Читать «Суббота навсегда» онлайн - страница 77

Леонид Моисеевич Гиршович

В ожидании повторного виденья он пропустил еще множество стаканчиков благословенного напитка. Не отставал от него и каноник, который ничего больше не говорил, лишь время от времени повторял: «Матка… Бозка… Крулева Польска…» — глядя перед собою незрячими глазами. Эдмондо, наоборот, что-то вдруг кричал, грозил хозяину коррехидором, если тот не покажет ему восьмое чудо света, правда, не уточняя, какое именно. Видно, на донышке сознания он еще хранил последние остатки благоразумия, а оно увещевало: дескать, не надо, в нынешнем виде лучше затаиться, если только не хочешь все дело испортить. Если уж терпеть совсем невмоготу — поблажи (и он блажил), но не выдавай, не называй имен…

А после видение повторилось. И вновь он увидел юбку и корсаж зеленого сукна, корсаж низкий, а рубашка выпущена высоко, с отложным воротом и вырезом, за которым начинался алебастр кожи. Волосы чистотой и гладкостью могли поспорить с венецианским атласом — если б только из двух спорящих один не был подлец, другой дурак. А пояском был францисканский шнурок, а обута была вместо туфель в красные башмачки с двойной подметкою, чулок видно не было, но сбоку удавалось заметить, что они красные… Видел Эдмондо, однако, это все уже ненаяву.

С гитаро́ю под полою

То, что Эдмондо сказал Алонсо, было правдой, но не всей правдой. Иначе говоря, он солгал лишь отчасти, жалуясь, что прославление св. Нины и св. Кибелы ему стоило пары воротников, кремового плоеного и матушкиного подарка, белоснежного, как польское поле. Так, да не так. Оба воротника, то есть оба оркестра, в которые они были превращены (ибо не только воду можно превращать в вино, а золото — во все, что угодно; оказывается, и воротники можно превращать в оркестры), так вот, оба воротника всю следующую ночь играли под окнами «Севильянца» ради св. Констанции. К слову сказать, еще одна маленькая ложь. Эдмондо утверждает: «я имени ее не знаю», а сам разузнал его.
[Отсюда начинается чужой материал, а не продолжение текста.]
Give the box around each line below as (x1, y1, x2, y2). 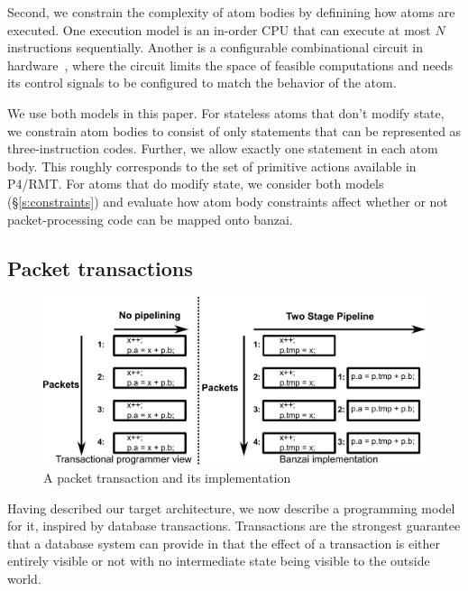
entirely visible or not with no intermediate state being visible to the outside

За пирожок с повидлом эту тайну открыла ему косая Аргуэльо, астурийка, работавшая у Севильянца судомойкой.

— Ваша милость, — говорила она с набитым ртом, неаппетитно (что и понятно, ведь Эдмондо потерял аппетит) обдавая его брызгами слюны вперемешку с крошками, — втрескался в Констансику по прозвищу Гуля Красные Башмачки, дочку хозяина. Эта Гуля Красные Башмачки набожная, как падре в нашей деревне. Пока десять раз Ave Maria не чирикнет, ложку ко рту не поднесет.

— Я перед каждым поцелуем с этой Гулей по сто раз буду читать Ave Maria, клянусь!

— И не мечтайте, сеньор кабальеро, наша Гуля Красные Башмачки целомудренна, как бревно. Кто поведет ее под венец, тому она и даст себя проколоть. А за серенаду да за пирожок — для этого существуем мы, хуанитки… ха-ха-ха! ха-ха-ха! — И она расхохоталась ему в лицо, так что весь пирожок возвратился тому, кто за него заплатил — правда, в отличие от Поликратова перстня, не успев побывать у Аргуэльо в брюхе.

— Рожа! — крикнул Эдмондо, отпрянув, а девка со смехом убежала в подворотню. — Чтоб тебе сучьим выменем… обметало!